Metadata-Version: 2.4
Name: infershrink
Version: 0.2.4
Summary: Cut LLM costs 80%+. Smart retrieval, prompt compression, model routing — one package.
Project-URL: Homepage, https://musashimiyamoto1-cloud.github.io/infershrink-site/
Project-URL: Documentation, https://musashimiyamoto1-cloud.github.io/infershrink-site/docs/
Project-URL: Pricing, https://musashimiyamoto1-cloud.github.io/infershrink-site/docs/pricing.html
Project-URL: Contact, https://musashimiyamoto1-cloud.github.io/infershrink-site/#contact
Author-email: Musashi Miyamoto <MusashiMiyamoto1@icloud.com>
License-Expression: Apache-2.0
License-File: LICENSE
Keywords: ai,anthropic,cost-optimization,faiss,llm,model-routing,openai,prompt-compression,retrieval
Classifier: Development Status :: 3 - Alpha
Classifier: Intended Audience :: Developers
Classifier: License :: OSI Approved :: Apache Software License
Classifier: Programming Language :: Python :: 3
Classifier: Programming Language :: Python :: 3.9
Classifier: Programming Language :: Python :: 3.10
Classifier: Programming Language :: Python :: 3.11
Classifier: Programming Language :: Python :: 3.12
Classifier: Programming Language :: Python :: 3.13
Classifier: Topic :: Scientific/Engineering :: Artificial Intelligence
Classifier: Topic :: Software Development :: Libraries :: Python Modules
Requires-Python: >=3.9
Provides-Extra: all
Requires-Dist: anthropic>=0.18; extra == 'all'
Requires-Dist: faiss-cpu>=1.7.4; extra == 'all'
Requires-Dist: llmlingua>=0.2.0; extra == 'all'
Requires-Dist: mcp>=1.8.0; extra == 'all'
Requires-Dist: numpy>=1.24.0; extra == 'all'
Requires-Dist: openai>=1.0; extra == 'all'
Requires-Dist: sentence-transformers>=2.2.0; extra == 'all'
Provides-Extra: anthropic
Requires-Dist: anthropic>=0.18; extra == 'anthropic'
Provides-Extra: compression
Requires-Dist: llmlingua>=0.2.0; extra == 'compression'
Provides-Extra: dev
Requires-Dist: mypy; extra == 'dev'
Requires-Dist: pytest-cov; extra == 'dev'
Requires-Dist: pytest>=7.0; extra == 'dev'
Requires-Dist: ruff; extra == 'dev'
Provides-Extra: mcp
Requires-Dist: mcp>=1.8.0; extra == 'mcp'
Provides-Extra: openai
Requires-Dist: openai>=1.0; extra == 'openai'
Provides-Extra: retrieval
Requires-Dist: faiss-cpu>=1.7.4; extra == 'retrieval'
Requires-Dist: numpy>=1.24.0; extra == 'retrieval'
Requires-Dist: sentence-transformers>=2.2.0; extra == 'retrieval'
Description-Content-Type: text/markdown

# InferShrink

**One package to cut your LLM costs 80%+.**

Five capabilities, one install: **Retrieve → Compress → Classify → Route → Track.**

InferShrink wraps your OpenAI or Anthropic client to automatically compress prompts and route requests to the cheapest model that can handle the task. Add FAISS-powered semantic retrieval and LLMLingua compression for the full stack.

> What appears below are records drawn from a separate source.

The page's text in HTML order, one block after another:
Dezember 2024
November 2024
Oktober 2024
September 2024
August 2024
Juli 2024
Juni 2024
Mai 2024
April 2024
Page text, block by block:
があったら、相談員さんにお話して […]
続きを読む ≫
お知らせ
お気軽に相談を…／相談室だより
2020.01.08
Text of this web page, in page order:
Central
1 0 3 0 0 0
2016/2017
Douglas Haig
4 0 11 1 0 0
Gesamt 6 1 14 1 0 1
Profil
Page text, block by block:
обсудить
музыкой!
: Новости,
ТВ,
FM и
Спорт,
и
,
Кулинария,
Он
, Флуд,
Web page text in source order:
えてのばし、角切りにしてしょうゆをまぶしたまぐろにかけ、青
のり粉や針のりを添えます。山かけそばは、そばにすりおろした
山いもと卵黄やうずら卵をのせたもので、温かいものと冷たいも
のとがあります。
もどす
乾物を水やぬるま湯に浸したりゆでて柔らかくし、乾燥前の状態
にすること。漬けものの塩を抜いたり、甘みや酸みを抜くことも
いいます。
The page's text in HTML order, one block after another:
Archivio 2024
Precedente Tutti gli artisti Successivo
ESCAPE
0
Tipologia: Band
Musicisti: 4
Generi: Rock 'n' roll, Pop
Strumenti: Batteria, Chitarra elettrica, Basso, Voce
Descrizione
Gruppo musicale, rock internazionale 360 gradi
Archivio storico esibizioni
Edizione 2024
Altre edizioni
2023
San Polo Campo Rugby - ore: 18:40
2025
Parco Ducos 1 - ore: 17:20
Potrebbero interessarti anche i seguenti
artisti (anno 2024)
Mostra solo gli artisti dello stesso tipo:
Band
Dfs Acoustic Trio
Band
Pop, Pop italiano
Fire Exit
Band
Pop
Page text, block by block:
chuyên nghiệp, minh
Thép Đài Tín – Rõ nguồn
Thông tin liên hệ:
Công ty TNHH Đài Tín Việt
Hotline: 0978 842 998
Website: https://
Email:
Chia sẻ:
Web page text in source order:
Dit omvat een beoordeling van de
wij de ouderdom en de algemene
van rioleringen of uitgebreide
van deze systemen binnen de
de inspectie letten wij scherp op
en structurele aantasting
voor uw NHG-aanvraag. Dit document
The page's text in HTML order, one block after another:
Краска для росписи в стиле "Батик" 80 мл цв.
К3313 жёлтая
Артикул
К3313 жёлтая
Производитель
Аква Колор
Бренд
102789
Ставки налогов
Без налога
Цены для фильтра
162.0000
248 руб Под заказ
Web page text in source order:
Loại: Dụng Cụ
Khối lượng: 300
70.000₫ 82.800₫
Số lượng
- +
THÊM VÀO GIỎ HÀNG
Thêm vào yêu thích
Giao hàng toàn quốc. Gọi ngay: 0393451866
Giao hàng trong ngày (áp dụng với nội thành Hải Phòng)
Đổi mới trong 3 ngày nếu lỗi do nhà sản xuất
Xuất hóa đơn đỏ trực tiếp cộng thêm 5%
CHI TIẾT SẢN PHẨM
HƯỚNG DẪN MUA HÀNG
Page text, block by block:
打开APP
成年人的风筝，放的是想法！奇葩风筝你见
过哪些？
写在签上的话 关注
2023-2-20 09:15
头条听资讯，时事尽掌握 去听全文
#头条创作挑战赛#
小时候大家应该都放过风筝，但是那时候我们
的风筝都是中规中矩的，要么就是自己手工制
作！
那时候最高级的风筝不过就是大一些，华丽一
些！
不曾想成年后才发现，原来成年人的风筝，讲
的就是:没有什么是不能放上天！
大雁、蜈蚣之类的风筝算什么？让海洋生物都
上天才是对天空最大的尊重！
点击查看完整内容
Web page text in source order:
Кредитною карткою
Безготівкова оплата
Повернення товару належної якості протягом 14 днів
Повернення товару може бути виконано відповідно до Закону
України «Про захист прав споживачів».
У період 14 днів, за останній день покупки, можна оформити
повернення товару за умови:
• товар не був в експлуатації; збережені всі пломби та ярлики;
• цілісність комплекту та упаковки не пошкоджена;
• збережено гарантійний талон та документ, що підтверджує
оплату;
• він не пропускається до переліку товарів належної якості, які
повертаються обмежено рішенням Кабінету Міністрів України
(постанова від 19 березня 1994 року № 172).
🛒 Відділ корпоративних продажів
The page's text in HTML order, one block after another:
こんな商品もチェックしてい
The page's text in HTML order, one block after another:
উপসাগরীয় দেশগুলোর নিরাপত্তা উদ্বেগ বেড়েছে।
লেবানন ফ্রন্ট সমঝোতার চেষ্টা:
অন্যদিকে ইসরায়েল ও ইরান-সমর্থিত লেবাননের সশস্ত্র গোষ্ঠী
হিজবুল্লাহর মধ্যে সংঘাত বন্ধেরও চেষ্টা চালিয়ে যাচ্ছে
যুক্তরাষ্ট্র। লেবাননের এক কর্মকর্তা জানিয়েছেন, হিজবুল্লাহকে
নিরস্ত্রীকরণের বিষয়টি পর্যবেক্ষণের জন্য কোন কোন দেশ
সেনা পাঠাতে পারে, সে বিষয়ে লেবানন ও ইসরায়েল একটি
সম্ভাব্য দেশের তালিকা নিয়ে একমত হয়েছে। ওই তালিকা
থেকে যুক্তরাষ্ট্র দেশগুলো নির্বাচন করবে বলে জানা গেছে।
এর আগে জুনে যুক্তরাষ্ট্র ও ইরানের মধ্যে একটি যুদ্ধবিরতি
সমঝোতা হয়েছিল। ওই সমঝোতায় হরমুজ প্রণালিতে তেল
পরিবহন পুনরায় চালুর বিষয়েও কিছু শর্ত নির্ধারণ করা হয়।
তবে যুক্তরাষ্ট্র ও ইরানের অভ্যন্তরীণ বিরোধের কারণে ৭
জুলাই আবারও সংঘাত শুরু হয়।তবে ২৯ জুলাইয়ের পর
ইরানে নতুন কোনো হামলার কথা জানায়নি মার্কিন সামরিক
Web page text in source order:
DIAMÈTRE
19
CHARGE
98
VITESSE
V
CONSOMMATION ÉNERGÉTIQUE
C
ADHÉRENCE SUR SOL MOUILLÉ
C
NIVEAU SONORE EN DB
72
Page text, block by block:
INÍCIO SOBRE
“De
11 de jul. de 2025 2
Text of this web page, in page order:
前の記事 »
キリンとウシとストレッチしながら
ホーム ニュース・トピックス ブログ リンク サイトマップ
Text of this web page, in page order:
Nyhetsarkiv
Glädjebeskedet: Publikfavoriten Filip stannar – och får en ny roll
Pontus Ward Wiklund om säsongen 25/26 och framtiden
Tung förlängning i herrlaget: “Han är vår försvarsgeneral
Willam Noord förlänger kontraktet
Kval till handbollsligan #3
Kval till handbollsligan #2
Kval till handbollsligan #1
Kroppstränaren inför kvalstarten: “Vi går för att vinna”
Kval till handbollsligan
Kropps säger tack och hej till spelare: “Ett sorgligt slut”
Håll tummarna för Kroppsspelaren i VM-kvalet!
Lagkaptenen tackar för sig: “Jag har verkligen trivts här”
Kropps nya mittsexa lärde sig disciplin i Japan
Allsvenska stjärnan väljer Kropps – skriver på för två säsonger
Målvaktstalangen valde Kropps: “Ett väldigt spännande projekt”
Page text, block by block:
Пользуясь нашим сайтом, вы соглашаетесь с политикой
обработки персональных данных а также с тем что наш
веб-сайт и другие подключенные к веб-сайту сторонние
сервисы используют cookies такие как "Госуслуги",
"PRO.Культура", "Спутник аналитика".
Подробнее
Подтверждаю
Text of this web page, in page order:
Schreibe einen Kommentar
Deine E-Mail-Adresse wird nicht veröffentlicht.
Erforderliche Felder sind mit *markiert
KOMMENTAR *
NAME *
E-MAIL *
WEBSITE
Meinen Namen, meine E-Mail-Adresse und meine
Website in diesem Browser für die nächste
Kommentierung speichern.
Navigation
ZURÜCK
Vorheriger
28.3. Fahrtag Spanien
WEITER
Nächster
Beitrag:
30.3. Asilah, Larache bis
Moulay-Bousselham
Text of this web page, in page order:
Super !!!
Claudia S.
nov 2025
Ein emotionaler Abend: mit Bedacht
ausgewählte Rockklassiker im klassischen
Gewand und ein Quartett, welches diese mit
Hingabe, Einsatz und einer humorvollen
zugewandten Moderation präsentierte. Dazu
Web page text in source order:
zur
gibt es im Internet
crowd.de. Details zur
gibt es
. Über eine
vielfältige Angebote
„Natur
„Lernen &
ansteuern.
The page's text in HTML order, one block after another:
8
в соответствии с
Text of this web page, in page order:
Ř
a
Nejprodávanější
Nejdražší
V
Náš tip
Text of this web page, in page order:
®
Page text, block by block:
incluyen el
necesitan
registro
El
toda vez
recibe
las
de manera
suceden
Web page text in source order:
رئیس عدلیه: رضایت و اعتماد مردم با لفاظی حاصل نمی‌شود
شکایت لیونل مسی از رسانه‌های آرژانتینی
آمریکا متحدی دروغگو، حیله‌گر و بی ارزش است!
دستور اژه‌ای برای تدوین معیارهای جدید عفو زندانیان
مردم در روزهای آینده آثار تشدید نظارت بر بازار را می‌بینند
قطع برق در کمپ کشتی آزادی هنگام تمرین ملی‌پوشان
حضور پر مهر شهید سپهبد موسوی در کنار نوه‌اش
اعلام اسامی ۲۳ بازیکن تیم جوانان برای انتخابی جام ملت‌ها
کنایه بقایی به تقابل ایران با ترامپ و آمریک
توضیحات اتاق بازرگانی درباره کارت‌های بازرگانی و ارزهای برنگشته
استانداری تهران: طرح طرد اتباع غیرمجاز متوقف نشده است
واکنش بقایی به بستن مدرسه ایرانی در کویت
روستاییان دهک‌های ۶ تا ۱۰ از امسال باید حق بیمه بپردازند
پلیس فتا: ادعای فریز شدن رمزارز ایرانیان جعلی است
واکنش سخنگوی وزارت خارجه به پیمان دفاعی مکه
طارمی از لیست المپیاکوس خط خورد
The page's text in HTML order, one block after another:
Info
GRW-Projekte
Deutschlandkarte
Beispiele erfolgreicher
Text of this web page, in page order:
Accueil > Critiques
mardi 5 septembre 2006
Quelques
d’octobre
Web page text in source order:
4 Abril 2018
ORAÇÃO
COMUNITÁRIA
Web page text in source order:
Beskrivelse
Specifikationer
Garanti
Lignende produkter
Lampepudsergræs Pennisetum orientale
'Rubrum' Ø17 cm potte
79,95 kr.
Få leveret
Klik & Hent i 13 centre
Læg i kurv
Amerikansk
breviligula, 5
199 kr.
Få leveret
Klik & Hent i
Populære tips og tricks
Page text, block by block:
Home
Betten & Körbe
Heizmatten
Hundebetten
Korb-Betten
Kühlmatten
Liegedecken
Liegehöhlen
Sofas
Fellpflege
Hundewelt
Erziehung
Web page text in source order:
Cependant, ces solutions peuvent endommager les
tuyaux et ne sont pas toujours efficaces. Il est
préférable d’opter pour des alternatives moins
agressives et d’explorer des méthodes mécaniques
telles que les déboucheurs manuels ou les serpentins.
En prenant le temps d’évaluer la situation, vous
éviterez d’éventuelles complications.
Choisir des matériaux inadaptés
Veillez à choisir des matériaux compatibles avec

[![PyPI](https://img.shields.io/pypi/v/infershrink)](https://pypi.org/project/infershrink/)
[![License](https://img.shields.io/badge/license-Apache%202.0-blue.svg)](LICENSE)
[![Python](https://img.shields.io/pypi/pyversions/infershrink)](https://pypi.org/project/infershrink/)

## Installation

```bash
# Core (zero dependencies — routing + classification + tracking)
pip install infershrink

# With semantic retrieval (FAISS + sentence-transformers)
pip install infershrink[retrieval]

# With prompt compression (LLMLingua)
pip install infershrink[compression]

# Everything
pip install infershrink[all]
```

> **Note:** Retrieval features require Python ≥ 3.10. Core features work on 3.9+.

## Feature Matrix

| Feature | Install | Dependencies | Size |
|---------|---------|--------------|------|
| **Classify** | `pip install infershrink` | None | ~50KB |
| **Route** | `pip install infershrink` | None | ~50KB |
| **Track** | `pip install infershrink` | None | ~50KB |
| **Wrapper** | `pip install infershrink` | openai/anthropic (your existing client) | ~50KB |
| **Compress** | `pip install infershrink[compression]` | llmlingua | ~2GB model download |
| **Retrieve** | `pip install infershrink[retrieval]` | faiss-cpu, sentence-transformers | ~400MB model download |
| **Deduplicate** | `pip install infershrink[retrieval]` | (included with retrieval) | — |

**Core features** (classify, route, track, wrapper) have **zero dependencies** and work immediately. Optional features require additional installs and download ML models on first use.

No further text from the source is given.